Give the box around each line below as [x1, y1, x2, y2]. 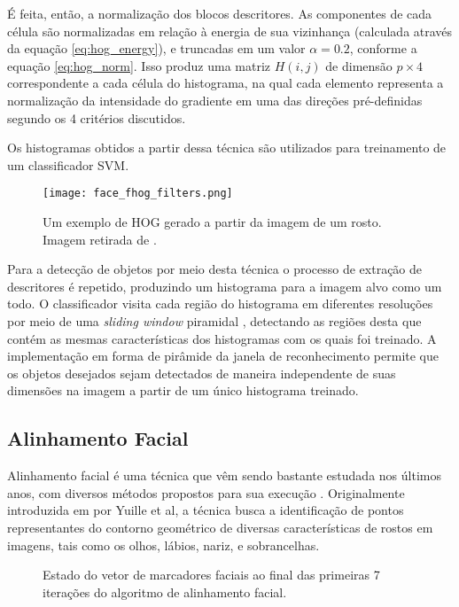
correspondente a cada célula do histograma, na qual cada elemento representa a [7, 74, 444, 92]
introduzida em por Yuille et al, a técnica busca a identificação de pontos [7, 501, 404, 519]
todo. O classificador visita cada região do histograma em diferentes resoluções [7, 294, 433, 313]
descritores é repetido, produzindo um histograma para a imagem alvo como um [7, 276, 442, 295]
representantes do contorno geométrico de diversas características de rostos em [7, 518, 433, 536]
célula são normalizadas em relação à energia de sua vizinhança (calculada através [7, 21, 453, 40]
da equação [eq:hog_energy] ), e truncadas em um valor [7, 39, 306, 58]
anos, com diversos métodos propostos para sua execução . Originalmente [7, 483, 405, 502]
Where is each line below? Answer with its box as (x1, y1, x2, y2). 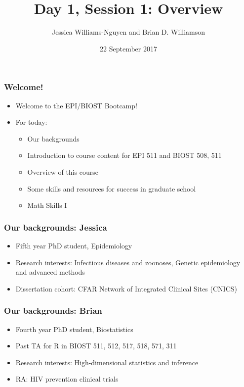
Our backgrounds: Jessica (4, 221, 107, 233)
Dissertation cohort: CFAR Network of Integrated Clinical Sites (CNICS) (15, 283, 237, 293)
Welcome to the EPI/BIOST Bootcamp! (15, 100, 137, 110)
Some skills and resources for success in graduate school (27, 183, 196, 193)
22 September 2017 (100, 43, 157, 53)
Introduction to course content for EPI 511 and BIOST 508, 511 (27, 150, 222, 160)
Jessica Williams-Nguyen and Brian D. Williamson (51, 27, 205, 37)
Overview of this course (27, 166, 98, 177)
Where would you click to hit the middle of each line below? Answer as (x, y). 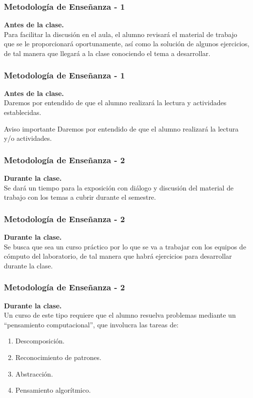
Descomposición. (40, 341)
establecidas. (23, 112)
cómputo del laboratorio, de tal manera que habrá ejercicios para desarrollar (118, 256)
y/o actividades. (28, 138)
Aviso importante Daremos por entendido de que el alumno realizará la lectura (121, 128)
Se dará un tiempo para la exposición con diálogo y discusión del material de (119, 187)
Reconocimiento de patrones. (58, 357)
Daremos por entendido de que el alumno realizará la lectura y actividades (115, 103)

**Problem to work on:** Report the count of lines in the entries that contain "Daremos". Nothing else should be given.

**Result of this task:** 2